O jogo de passado e futuro influenciando um ao outro é uma das marcas do filme, que lançam as duas personagens, Seo-yeon e Oh Young-sook, em uma narrativa muito interessante sobre doença mental, luto e até onde as pessoas vão em nome dos próprios interesses. Seo-yeon e Oh Young-sook se tornam muito próximas através das ligações cotidianas, contando sobre suas famílias, como vivem e as diferenças existentes em cada época.

Foto: filme A ligação (2020)

Assim, ficamos cientes de que Seo-yeon mora sozinha, sua mãe está internada em um hospital em quadro aparentemente crítico e que seu pai morreu em um acidente doméstico quando ela era criança. Sobre Oh Young-sook, de que vive com sua madrasta que a tortura constantemente pois acredita que ela esteja possuída por demônios, além de enclausurá-la dentro de casa e manter sua rotina rigidamente.

Em dado momento, após Oh Young-sook encontrar no passado Seo-yeon ainda criança, procuram realizar a tentativa de evitar o acidente ocorrido com o pai de Seo-yeon e assim, consequentemente, evitar sua morte. A experiência tem sucesso e numa cena que lembra Matrix (1999) ou A Origem (2010), o presente de Seo-yeon é completamente alterado, mediante a mudança no passado.

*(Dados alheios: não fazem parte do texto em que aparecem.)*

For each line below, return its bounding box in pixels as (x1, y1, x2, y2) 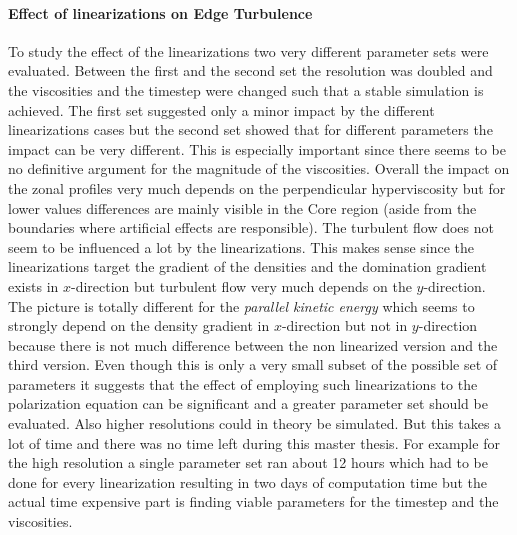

Foto: filme A ligação (2020)

Nesse presente, seu pai está vivo e sua mãe não está doente, alterando também outras questões de ambiente, como a casa que vivem, como se comportam e outros. A relação das duas é equilibrada até o momento que Oh Young-sook percebe que a amiga está ignorando-a em nome de ter momentos com a família e sua madrasta descobrir que ela está falando com alguém ao telefone. Após mais uma sessão de tortura, Oh Young-sook retorna para a amiga, que lhe informa que ela será assassinada pela madrasta num ritual de exorcismo para “cura da doença mental”. Depois disso, fica claro que o futuro tem o benefício do conhecimento, pois tudo o que já passou foi documentado de alguma forma e pode ser utilizado pelas duas.

Foto: filme A ligação (2020)

Depois do assassinato e de finalmente se ver livre, Oh Young-sook sai às ruas, faz compras e experienta o que já desejava: um pouco de vida “normal”. A personagem não aparenta remorso em nenhum momento pelo o que fez, nem sequer no assassinato seguinte, quando mata um fazendeiro que a visita, por ter encontrado o corpo de sua madrasta na geladeira.

Quando observada a ausência repentina do fazendeiro que era amigo de sua família, Seo-yeon descobre através de relatórios policiais que Oh Young-sook foi acusada pelo homicídio das duas pessoas e condenada à prisão perpétua. A partir de então, a trama muda de direção e o que era amizade se torna hostilidade e ameaças, pois Oh Young-sook deseja saber qual prova a incriminou e assim evitar de ser presa, informação da qual apenas Seo-yeon pode lhe dar.

Na sequência, a história se dedica ao jogo de passado-futuro entre as duas personagens, com muitas reviravoltas, mortes e violência envolvida no processo. Até onde ir para evitar a morte de um familiar? Como processar o luto, quando ele ocorre mais de uma vez pela mesma pessoa? Quais os limites de comportamento em pessoas diagnosticadas com transtornos mentais? O filme é muito bem produzido e apesar da impossibilidade da trama, é interessante pensar o que faríamos se pudéssemos alterar nosso passado, presente e futuro. Ao final, resta a impressão de confusão, ao percebermos que as influências entre os tempos eram maiores do que inicialmente inferido.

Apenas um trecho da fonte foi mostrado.